We found a new house and it is beautiful. Just for fun, let’s tell you about another time I cried. When I looked at it. I broke down in front of our realtor (the poor lady) and expressed my feelings. I was upset that I had walked into such a gorgeous house. Upset that anyone would be happy to live in this house and I didn’t want to. We had looked at tons of homes knowing we had to find one. I cried because I expected to walk into one and get that feeling. That magical feeling that overwhelmed me when I walked into our house in Medicine Hat where I just knew. I realized I wasn’t going to get it because this new city didn’t feel like home. I didn’t want to move and I wasn’t accepting the fact that we had to.

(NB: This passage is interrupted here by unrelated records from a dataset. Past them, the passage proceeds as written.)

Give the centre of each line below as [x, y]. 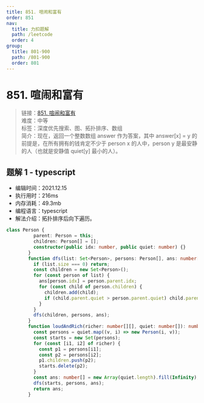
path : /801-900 [31, 57]
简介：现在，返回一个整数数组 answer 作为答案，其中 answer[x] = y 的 [109, 136]
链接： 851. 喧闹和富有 [48, 113]
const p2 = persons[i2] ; [70, 355]
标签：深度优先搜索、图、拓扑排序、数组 [72, 128]
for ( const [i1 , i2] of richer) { [77, 343]
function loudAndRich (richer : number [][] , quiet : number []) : [107, 327]
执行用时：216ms [37, 196]
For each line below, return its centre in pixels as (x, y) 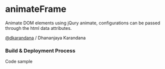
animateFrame (36, 9)
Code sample (19, 62)
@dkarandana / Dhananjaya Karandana (45, 38)
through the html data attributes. (38, 28)
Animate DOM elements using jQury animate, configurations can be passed (83, 23)
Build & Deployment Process (40, 51)
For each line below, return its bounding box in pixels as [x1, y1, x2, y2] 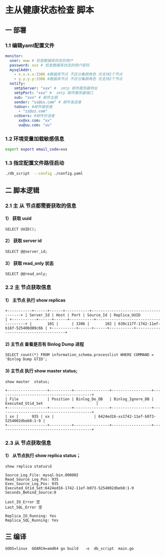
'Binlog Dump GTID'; [5, 357, 48, 362]
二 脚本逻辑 [5, 186, 40, 194]
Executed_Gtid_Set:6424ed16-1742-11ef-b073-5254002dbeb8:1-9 [5, 486, 134, 491]
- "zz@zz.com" [18, 109, 48, 114]
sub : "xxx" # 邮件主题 [14, 95, 58, 100]
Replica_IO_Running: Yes [5, 513, 56, 518]
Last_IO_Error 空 [5, 499, 41, 504]
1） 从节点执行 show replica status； [5, 452, 81, 459]
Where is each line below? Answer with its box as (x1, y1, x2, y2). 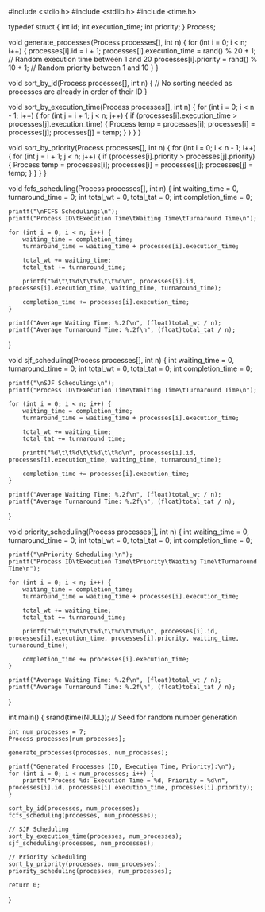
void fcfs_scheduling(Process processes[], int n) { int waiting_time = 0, (8, 184, 240, 193)
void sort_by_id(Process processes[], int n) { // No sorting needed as (8, 79, 232, 88)
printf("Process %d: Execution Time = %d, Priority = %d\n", (22, 777, 229, 785)
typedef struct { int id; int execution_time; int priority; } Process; (8, 22, 216, 31)
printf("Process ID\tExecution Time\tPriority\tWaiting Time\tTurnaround (8, 558, 258, 566)
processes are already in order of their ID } (8, 87, 148, 96)
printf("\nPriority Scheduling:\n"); (8, 551, 133, 559)
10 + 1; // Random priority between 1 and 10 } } (8, 63, 159, 72)
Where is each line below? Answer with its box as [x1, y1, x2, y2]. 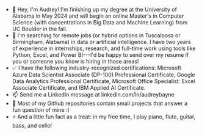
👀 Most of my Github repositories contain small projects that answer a [12, 100, 188, 107]
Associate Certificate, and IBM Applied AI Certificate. [12, 84, 146, 91]
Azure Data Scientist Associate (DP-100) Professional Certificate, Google [12, 71, 195, 78]
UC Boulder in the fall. [12, 25, 68, 32]
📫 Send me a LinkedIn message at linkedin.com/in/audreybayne [12, 91, 175, 98]
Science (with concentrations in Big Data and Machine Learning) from [12, 19, 188, 26]
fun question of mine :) [12, 106, 70, 113]
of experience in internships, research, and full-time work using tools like [12, 45, 197, 52]
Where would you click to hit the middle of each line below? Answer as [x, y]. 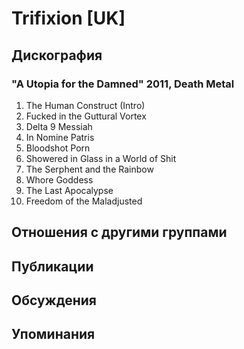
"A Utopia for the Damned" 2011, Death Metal [123, 84]
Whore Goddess [59, 179]
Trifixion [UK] [68, 18]
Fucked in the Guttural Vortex [86, 116]
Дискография [57, 55]
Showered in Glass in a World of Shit [101, 158]
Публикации [52, 266]
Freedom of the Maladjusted [84, 201]
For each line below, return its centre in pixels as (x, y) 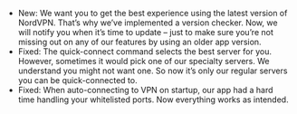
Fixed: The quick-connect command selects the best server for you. (144, 52)
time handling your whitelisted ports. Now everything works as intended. (153, 100)
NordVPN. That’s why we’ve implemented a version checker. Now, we (148, 23)
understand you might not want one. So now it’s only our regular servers (153, 71)
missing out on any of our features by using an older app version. (139, 42)
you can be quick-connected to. (77, 80)
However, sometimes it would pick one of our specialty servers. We (144, 61)
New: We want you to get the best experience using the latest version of (153, 13)
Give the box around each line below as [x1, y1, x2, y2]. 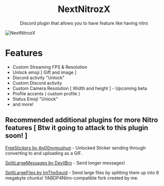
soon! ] [5, 131, 27, 140]
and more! [12, 101, 34, 107]
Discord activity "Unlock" [12, 74, 65, 81]
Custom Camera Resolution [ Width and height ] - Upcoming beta [12, 85, 147, 91]
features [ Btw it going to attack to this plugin [5, 124, 148, 132]
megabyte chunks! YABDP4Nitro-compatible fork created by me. [5, 174, 138, 181]
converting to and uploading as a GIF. [5, 150, 82, 156]
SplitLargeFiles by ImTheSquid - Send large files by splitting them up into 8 [5, 169, 159, 175]

After sleeping on it for a few nights we finally put an offer in. It made this all a little more real for us. Turns out, neither of us were really accepting the thought of us actually packing up our little family and moving. Now that we have checked a few things off of our list like selling our house and buying a new one, it snapped us back into reality. My guilt for yelling “I don’t want to move!” through a waterfall of tears to our realtor who had already showed us a million houses kind of went away. I am sure my guilt for how I handled this whole decision and making my husband feel bad for putting me in this situation will slowly go away. This is not something I want to do but once I am there, I know I will find the good in it. I will have great opportunities for my business. I will raise my boys to be amazing people no matter where we are. I will make new friends, or at least make cardboard cut outs of their bodies to drink wine with. My husband and I will be under the same roof again. Lucky him. This is going to work.
Jeremie told me he would live in a box with me as long as it was me by his side through this whole journey. It has taken me a while but I am learning that home isn’t the place where I sleep at night, it is the place where my family is. Soon we will all be together again and that is where I am meant to be.